■ Task
Print all the entries verbatim.

■ Source data
• • • • • • •
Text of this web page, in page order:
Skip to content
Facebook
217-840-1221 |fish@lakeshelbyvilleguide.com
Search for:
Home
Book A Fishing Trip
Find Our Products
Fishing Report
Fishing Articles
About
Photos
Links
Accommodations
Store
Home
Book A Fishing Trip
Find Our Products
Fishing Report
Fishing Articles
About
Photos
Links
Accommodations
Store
• • • • • • •
■ Result of the exercise
Text of this web page, in page order:
Skip to content
Facebook
217-840-1221 |fish@lakeshelbyvilleguide.com
Search for:
Home
Book A Fishing Trip
Find Our Products
Fishing Report
Fishing Articles
About
Photos
Links
Accommodations
Store
Home
Book A Fishing Trip
Find Our Products
Fishing Report
Fishing Articles
About
Photos
Links
Accommodations
Store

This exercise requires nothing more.